→ **ASSIGNMENT**
Among the entries below, take the line with "For a given" and the line with "2.2 MeV per", and output them and every line between them exactly, with nothing else.

___ DATA EXTRACTS

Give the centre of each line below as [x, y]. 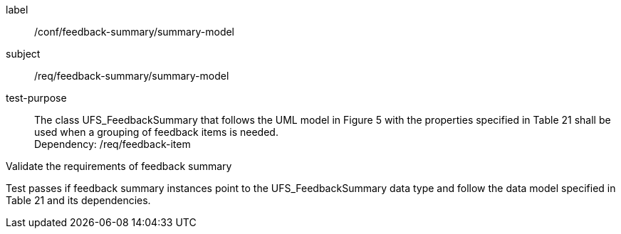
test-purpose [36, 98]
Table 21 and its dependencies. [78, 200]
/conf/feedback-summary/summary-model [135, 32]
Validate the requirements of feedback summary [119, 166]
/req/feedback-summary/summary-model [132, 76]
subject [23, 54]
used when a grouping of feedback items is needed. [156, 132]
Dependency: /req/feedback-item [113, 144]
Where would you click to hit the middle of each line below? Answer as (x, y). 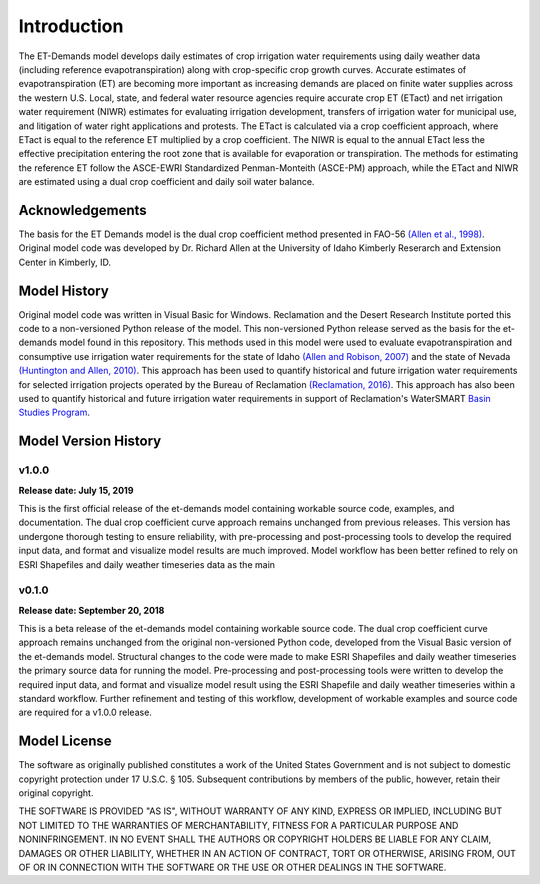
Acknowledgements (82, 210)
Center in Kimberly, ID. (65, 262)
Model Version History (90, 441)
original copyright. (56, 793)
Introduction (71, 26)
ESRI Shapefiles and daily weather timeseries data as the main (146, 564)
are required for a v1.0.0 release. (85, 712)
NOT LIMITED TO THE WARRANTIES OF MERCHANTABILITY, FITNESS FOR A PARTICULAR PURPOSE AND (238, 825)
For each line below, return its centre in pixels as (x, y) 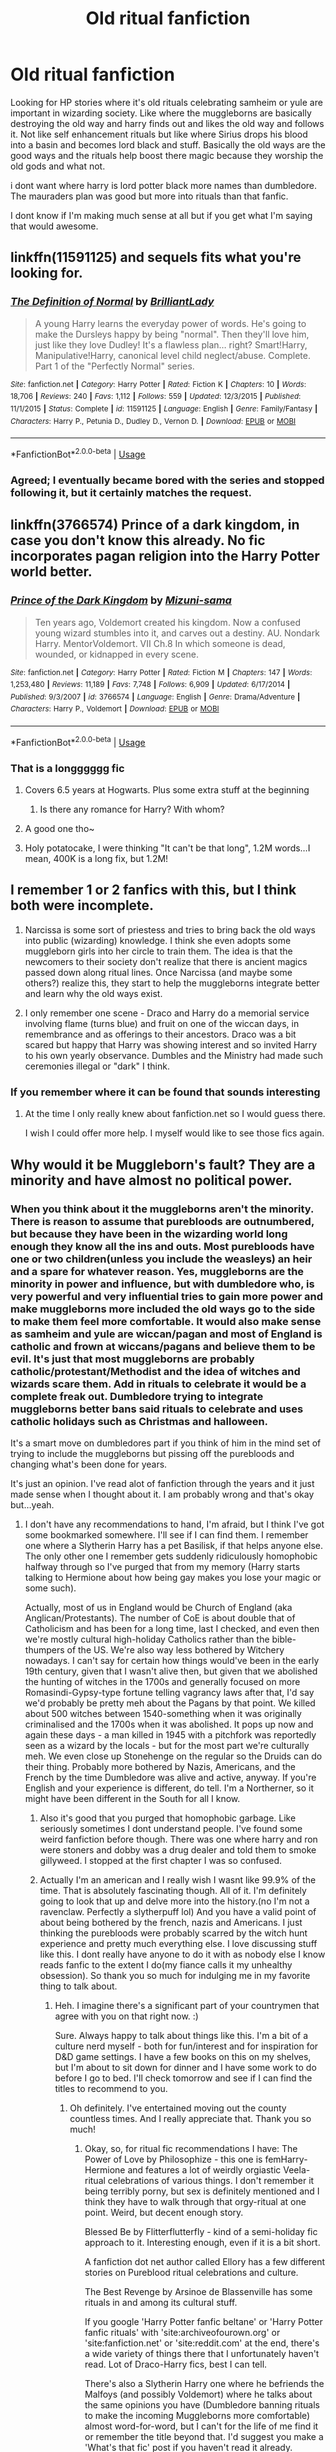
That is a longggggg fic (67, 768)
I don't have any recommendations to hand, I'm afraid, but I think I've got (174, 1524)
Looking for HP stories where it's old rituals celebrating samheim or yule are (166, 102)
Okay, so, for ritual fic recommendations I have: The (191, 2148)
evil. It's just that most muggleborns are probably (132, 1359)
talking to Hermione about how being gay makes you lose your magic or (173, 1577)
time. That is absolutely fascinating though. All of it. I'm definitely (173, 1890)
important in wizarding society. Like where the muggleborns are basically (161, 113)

______
___ DATA EXTRACTS

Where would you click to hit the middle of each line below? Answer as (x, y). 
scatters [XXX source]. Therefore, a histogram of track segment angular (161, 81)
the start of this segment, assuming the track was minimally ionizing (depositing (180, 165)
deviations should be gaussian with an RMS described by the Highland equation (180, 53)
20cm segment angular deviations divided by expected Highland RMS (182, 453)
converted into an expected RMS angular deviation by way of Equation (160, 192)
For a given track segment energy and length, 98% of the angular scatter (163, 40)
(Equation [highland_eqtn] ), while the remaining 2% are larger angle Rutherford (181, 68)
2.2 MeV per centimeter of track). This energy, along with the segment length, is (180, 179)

______

→ **SOLUTION BELOW**
For a given track segment energy and length, 98% of the angular scatter (163, 40)
(Equation [highland_eqtn] ), while the remaining 2% are larger angle Rutherford (181, 68)
2.2 MeV per centimeter of track). This energy, along with the segment length, is (180, 179)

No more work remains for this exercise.